◆ **RECORD EXCERPTS**
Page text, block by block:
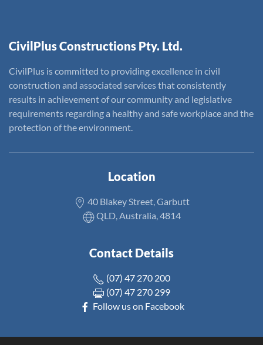
CivilPlus Constructions Pty. Ltd.
CivilPlus is committed to providing excellence in civil
construction and associated services that consistently
results in achievement of our community and legislative
requirements regarding a healthy and safe workplace and the
protection of the environment.
Location
40 Blakey Street, Garbutt
QLD, Australia, 4814
Contact Details
(07) 47 270 200
(07) 47 270 299
Follow us on Facebook
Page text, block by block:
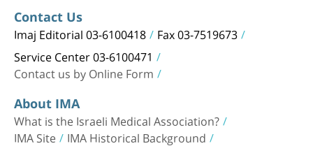
Contact Us
Imaj Editorial 03-6100418 Fax 03-7519673
Service Center 03-6100471
Contact us by Online Form
About IMA
What is the Israeli Medical Association?
IMA Site IMA Historical Background
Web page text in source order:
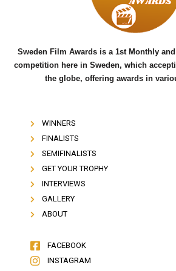
k
Sweden Film Awards is a 1st Monthly
competition here in Sweden, which
the globe, offering awards in
WINNERS
FINALISTS
SEMIFINALISTS
GET YOUR TROPHY
INTERVIEWS
GALLERY
ABOUT
FACEBOOK
INSTAGRAM
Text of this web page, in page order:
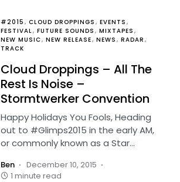
#2015 CLOUD DROPPINGS
EVENTS
FESTIVAL FUTURE SOUNDS
MIXTAPES
NEW MUSIC NEW RELEASE NEWS
RADAR
TRACK
Cloud Droppings – All The
Rest Is Noise –
Stormtwerker Convention
Happy Holidays You Fools, Heading
out to #Glimps2015 in the early AM,
or commonly known as a Star…
Ben
December 10, 2015
1 minute read
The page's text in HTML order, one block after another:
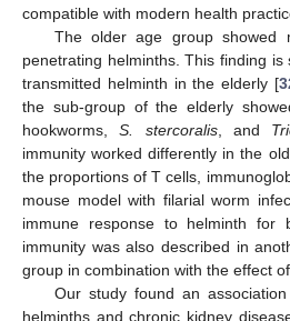
compatible with modern health
The older age group showed
penetrating helminths. This finding
transmitted helminth in the elderly [
the sub-group of the elderly
hookworms,S. stercoralis, and
immunity worked differently in the
the proportions of T cells,
mouse model with filarial worm
immune response to helminth for
immunity was also described in
group in combination with the effect
Our study found an
helminths and chronic kidney
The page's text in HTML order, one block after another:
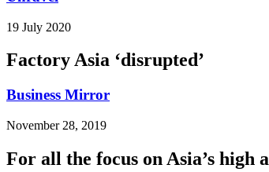
19 July 2020
Factory Asia ‘disrupted’
Business Mirror
November 28, 2019
For all the focus on Asia’s high
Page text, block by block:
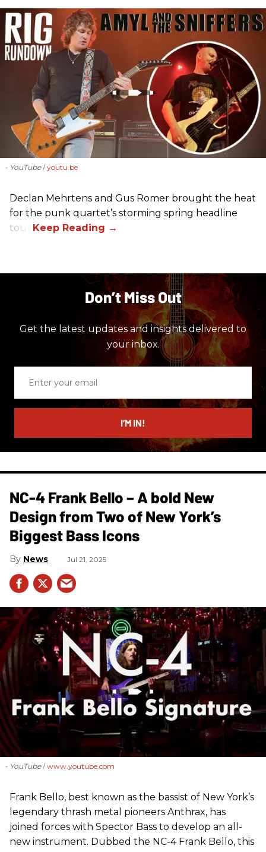
- YouTube youtu.be
Declan Mehrtens and Gus Romer brought the heat
for the punk quartet’s storming spring headline
tour.
Don’t Miss Out
Get the latest updates and insights delivered to
your inbox.
email
I’M IN!
NC-4 Frank Bello – A bold New
Design from Two of New York’s
Biggest Bass Icons
News Jul 21, 2025
- YouTube www.youtube.com
Frank Bello, best known as the bassist of New York’s
legendary thrash metal pioneers Anthrax, has
joined forces with Spector Bass to develop an all-
new instrument. Dubbed the NC-4 Frank Bello, this
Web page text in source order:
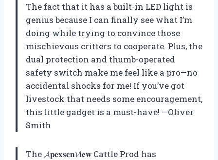
The fact that it has a built-in LED light is
genius because I can finally see what I’m
doing while trying to convince those
mischievous critters to cooperate. Plus, the
dual protection and thumb-operated
safety switch make me feel like a pro—no
accidental shocks for me! If you’ve got
livestock that needs some encouragement,
this little gadget is a must-have! —Oliver
Smith
The 𝓐𝐩𝐞𝐱𝐬𝐜𝐧𝓥𝐢𝐞𝐰 Cattle Prod has
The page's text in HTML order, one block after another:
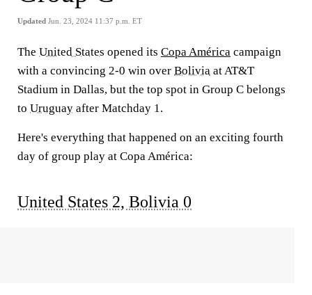
Updated Jun. 23, 2024 11:37 p.m. ET
The United States opened its Copa América campaign
with a convincing 2-0 win over Bolivia at AT&T
Stadium in Dallas, but the top spot in Group C belongs
to Uruguay after Matchday 1.
Here's everything that happened on an exciting fourth
day of group play at Copa América:
United States 2, Bolivia 0
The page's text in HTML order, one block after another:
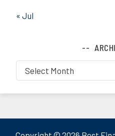
« Jul
Archives
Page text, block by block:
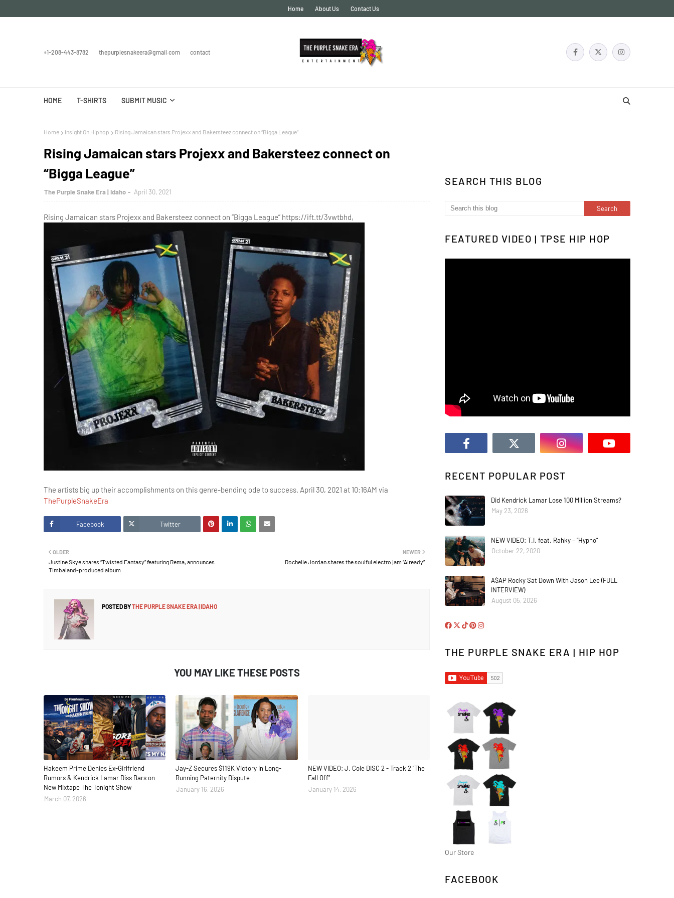
Home About Us Contact Us
+1-208-443-8782 thepurplesnakeera@gmail.com contact
HOME T-SHIRTS SUBMIT MUSIC
Home Insight On Hiphop Rising Jamaican stars Projexx and Bakersteez connect on “Bigga League”
Rising Jamaican stars Projexx and Bakersteez connect on
“Bigga League”
The Purple Snake Era | Idaho April 30, 2021
Rising Jamaican stars Projexx and Bakersteez connect on “Bigga League” https://ift.tt/3vwtbhd,
The artists big up their accomplishments on this genre-bending ode to success. April 30, 2021 at 10:16AM via
ThePurpleSnakeEra
Facebook Twitter
NEWER
Rochelle Jordan shares the soulful electro jam “Already”
OLDER
Justine Skye shares “Twisted Fantasy” featuring Rema, announces
Timbaland-produced album
POSTED BYTHE PURPLE SNAKE ERA | IDAHO
YOU MAY LIKE THESE POSTS
Hakeem Prime Denies Ex-Girlfriend
Rumors & Kendrick Lamar Diss Bars on
New Mixtape The Tonight Show
March 07, 2026
Jay-Z Secures $119K Victory in Long-
Running Paternity Dispute
January 16, 2026
NEW VIDEO: J. Cole DISC 2 - Track 2 "The
Fall Off"
January 14, 2026
SEARCH THIS BLOG
FEATURED VIDEO | TPSE HIP HOP
RECENT POPULAR POST
Did Kendrick Lamar Lose 100 Million Streams?
May 23, 2026
NEW VIDEO: T.I. feat. Rahky – “Hypno”
October 22, 2020
A$AP Rocky Sat Down With Jason Lee (FULL
INTERVIEW)
August 05, 2026
THE PURPLE SNAKE ERA | HIP HOP
Our Store
FACEBOOK
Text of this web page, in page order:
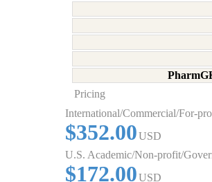
Pricing
International/Commercial/For-
$352.00USD
U.S. Academic/Non-profit/
$172.00USD

◆ **REQUIRED WORK**
What to print is the stretch of entries from the line with "(07) 47 270 200" up to and including the line with "Sweden Film Awards is a 1st Monthly". Please print it exactly and leave out the pictures.

◆ **SOLVED PROBLEM**
(07) 47 270 200
(07) 47 270 299
Follow us on Facebook
Page text, block by block:
Contact Us
Imaj Editorial 03-6100418 Fax 03-7519673
Service Center 03-6100471
Contact us by Online Form
About IMA
What is the Israeli Medical Association?
IMA Site IMA Historical Background
Web page text in source order:
k
Sweden Film Awards is a 1st Monthly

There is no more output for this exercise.